Provide generic functionality needed in all trainers.
Method Summary
  __init__(self, markov_model)
  estimate_params(self, transition_counts, emission_counts)
Get a maximum likelihood estimation of transition and emmission.
  log_likelihood(self, probabilities)
Calculate the log likelihood of the training seqs.
  ml_estimator(self, counts)
Calculate the maximum likelihood estimator.

Method Details

estimate_params(self, transition_counts, emission_counts)

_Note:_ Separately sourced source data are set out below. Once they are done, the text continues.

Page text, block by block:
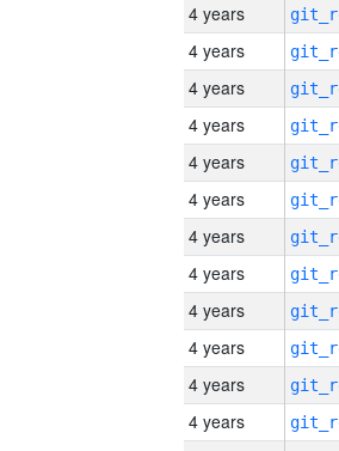
4 years
4 years
4 years
4 years
4 years
4 years
4 years
4 years
4 years
4 years
4 years
4 years
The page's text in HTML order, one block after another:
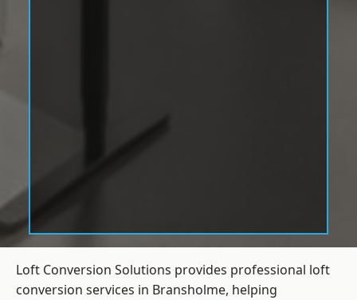
Loft Conversion Solutions provides professional loft
conversion services in Bransholme, helping
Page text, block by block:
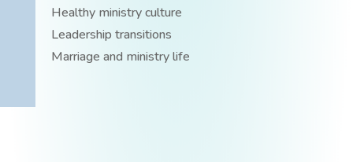
Healthy ministry culture
Leadership transitions
Marriage and ministry life
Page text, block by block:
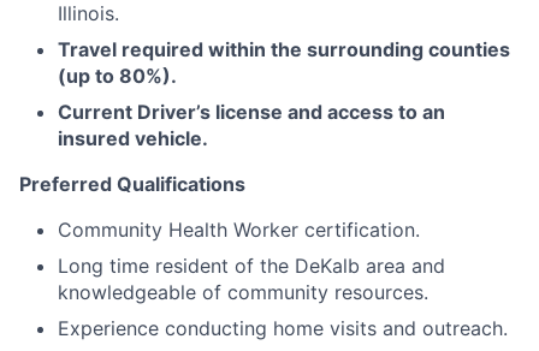
Illinois.
Travel required within the surrounding counties
(up to 80%).
Current Driver’s license and access to an
insured vehicle.
Preferred Qualifications
Community Health Worker certification.
Long time resident of the DeKalb area and
knowledgeable of community resources.
Experience conducting home visits and outreach.

Get a maximum likelihood estimation of transition and emmission.

Arguments:

o transition_counts -- A dictionary with the total number of counts of transitions between two states.

o emissions_counts -- A dictionary with the total number of counts of emmissions of a particular emission letter by a state letter.

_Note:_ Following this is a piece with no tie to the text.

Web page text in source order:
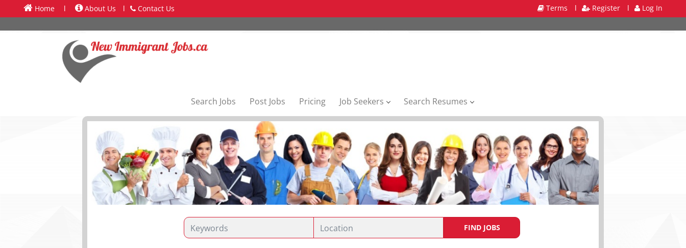
Home l About Us l Contact Us Terms l Register l Log In
Search Jobs Post Jobs Pricing Job Seekers Search Resumes
FIND JOBS

This then returns the maximum likelihood estimators for the transitions and emissions, estimated by formulas 3.18 in Durbin et al:

a_{kl} = A_{kl} / sum(A_{kl'}) e_{k}(b) = E_{k}(b) / sum(E_{k}(b'))

Returns: Transition and emission dictionaries containing the maximum likelihood estimators.

log_likelihood(self, probabilities)

Calculate the log likelihood of the training seqs.

Arguments:

o probabilities -- A list of the probabilities of each training sequence under the current paramters, calculated using the forward algorithm.

ml_estimator(self, counts)

Calculate the maximum likelihood estimator.

This can calculate maximum likelihoods for both transitions and emissions.

Arguments:

o counts -- A dictionary of the counts for each item.

See estimate_params for a description of the formula used for calculation.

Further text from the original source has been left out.